Cemaat-i İslami Partisi de lider kadrosuna yönelik mahkeme kararlarının siyasi olduğuna işaret ederek, halkı, Hasina hükümetinin "devlet terörüne" karşı çıkmaya çağırıyor. Parti yetkilileri, hükümetin muhalifleri bastırmak için kitlesel cinayetler, keyfi tutuklamalar, yargısız infaz ve işkence gibi suçlar işlediğini savunuyor.

Cemaat-i İslami yetkilileri, bağımsızlık savaşının ardından 1973'te çıkarılan Savaş Suçları Kanunu'na göre ancak silahlı savunma ya da yardımcı gruplara üye kişilerin savaş suçları ya da insanlığa karşı suç işlemekten yargılanabileceğini, buna karşın üyelerinden hiçbirinin silahlı gruplara üye olmadığını, dolayısıyla bu suçlamalarla yargılanamayacağını vurguluyor.

BANGLADEŞ

Hindistan'dan 1947 yılında ayrılarak bağımsızlığını ilan eden Pakistan'ın doğusu ile batısı arasında 1971'de başlayan iç savaş, bağımsız Bangladeş Devletinin kurulmasıyla son bulmuştu.
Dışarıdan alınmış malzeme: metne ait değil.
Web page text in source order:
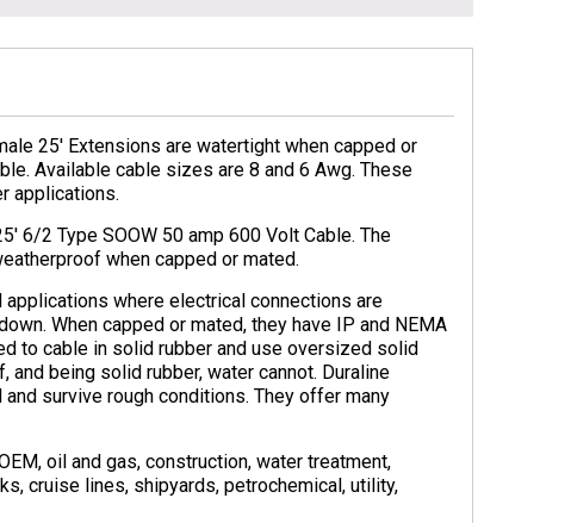
25′ Extensions are watertight when capped or
Available cable sizes are 8 and 6 Awg. These
applications.
6/2 Type SOOW 50 amp 600 Volt Cable. The
when capped or mated.
where electrical connections are
When capped or mated, they have IP and NEMA
to cable in solid rubber and use oversized solid
being solid rubber, water cannot. Duraline
survive rough conditions. They offer many
oil and gas, construction, water treatment,
cruise lines, shipyards, petrochemical, utility,

Pakistan, ülkenin doğusundaki halkın bir bölümünün bağımsızlık talep etmesi üzerine bölgeye çok sayıda asker göndermişti. İç savaş sırasında Doğu Pakistan'dan yaklaşık 10 milyon sivilin evlerini terk ederek Hindistan'a göç etmesi üzerine Hindistan hükümeti, Aralık 1971'de bugünkü Bangladeş olarak bilinen Doğu Pakistan'ı işgal etmişti.

Pakistan askerlerinin Dakka'da Hindistan güvenlik güçlerine teslim olmasının ardından 16 Aralık 1971'de "Doğu Pakistan", yeni adıyla "Bangladeş" olarak bağımsızlığını ilan etmişti. Yaklaşık 9 ay süren bağımsızlık savaşı sırasında 3 milyondan fazla kişi yaşamını yitirmiş, milyonlarca kişi yaralanmıştı.